Voilà, certes, un tableau convenablement poussé au noir et bien fait pour compléter un éloquent réquisitoire contre les mœurs tibétaines. Pauvres Tibétains ! dont le plus grand crime est peut-être leur attachement à leur religion et à leurs coutumes nationales, et leur résistance énergique à la prédication du christianisme ! Au milieu de toutes ces contradictions, on arrive à se demander, sans trop oser se prononcer, s’ils sont réellement des monstres indignes de tout intérêt, ou bien les victimes d’une calomnie séculaire. Et même, seraient-ils aussi gangrenés qu’on nous les représente, n’auraient-ils pas une excuse dans l’exemple de l’hypocrisie, de la dépravation et de la débauche qui règnent dans leurs couvents, pieux asiles où fleurissent et se propagent, comme plantes vénéneuses en serre chaude, ces deux fléaux de l’humanité, le célibat et la mendicité.

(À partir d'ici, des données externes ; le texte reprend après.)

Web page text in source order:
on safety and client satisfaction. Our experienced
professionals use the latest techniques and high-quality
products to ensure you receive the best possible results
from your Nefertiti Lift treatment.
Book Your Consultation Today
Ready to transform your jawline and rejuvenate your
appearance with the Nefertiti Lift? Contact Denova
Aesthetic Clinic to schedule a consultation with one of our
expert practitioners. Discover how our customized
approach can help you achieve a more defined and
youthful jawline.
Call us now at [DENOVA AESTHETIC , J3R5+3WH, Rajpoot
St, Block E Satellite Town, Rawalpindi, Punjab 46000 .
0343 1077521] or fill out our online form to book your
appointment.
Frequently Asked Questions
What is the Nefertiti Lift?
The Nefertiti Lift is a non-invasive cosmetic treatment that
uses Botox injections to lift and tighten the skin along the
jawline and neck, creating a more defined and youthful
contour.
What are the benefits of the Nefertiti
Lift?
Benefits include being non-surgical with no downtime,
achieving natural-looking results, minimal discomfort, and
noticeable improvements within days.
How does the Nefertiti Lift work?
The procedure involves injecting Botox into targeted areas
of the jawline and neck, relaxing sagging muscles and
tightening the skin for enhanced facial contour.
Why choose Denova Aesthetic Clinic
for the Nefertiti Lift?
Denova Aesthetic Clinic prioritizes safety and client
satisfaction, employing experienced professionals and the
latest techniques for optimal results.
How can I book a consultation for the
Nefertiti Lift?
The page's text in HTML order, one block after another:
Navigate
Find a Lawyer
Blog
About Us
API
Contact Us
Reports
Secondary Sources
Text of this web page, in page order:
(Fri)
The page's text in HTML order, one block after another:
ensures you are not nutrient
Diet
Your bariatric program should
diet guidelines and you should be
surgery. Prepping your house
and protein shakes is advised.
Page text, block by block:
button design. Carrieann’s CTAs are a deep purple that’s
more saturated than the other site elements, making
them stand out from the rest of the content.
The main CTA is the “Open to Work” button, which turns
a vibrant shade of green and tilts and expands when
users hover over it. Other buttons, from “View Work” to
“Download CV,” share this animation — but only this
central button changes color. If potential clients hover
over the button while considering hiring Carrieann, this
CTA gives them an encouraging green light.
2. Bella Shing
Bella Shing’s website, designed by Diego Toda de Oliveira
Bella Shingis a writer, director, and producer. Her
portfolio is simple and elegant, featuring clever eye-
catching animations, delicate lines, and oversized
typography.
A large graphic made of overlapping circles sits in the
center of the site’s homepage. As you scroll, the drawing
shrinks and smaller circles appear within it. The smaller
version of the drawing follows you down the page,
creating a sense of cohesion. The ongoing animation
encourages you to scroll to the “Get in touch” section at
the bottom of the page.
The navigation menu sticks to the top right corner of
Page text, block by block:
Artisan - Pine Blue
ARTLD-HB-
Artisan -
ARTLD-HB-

La mendicité est la plaie du Tibet. Il est juste de dire qu’elle est fortement encouragée par le caractère compatissant et charitable du Tibétain de toutes les classes, et à cet égard sa réputation est si bien établie, que de tous les pays voisins affluent sur son territoire miséreux et fainéants, moines bouddhistes, sanyasis indous et fakirs musulmans.

  1. C.-H. Desgodins, Mission du Thibet, p. 226.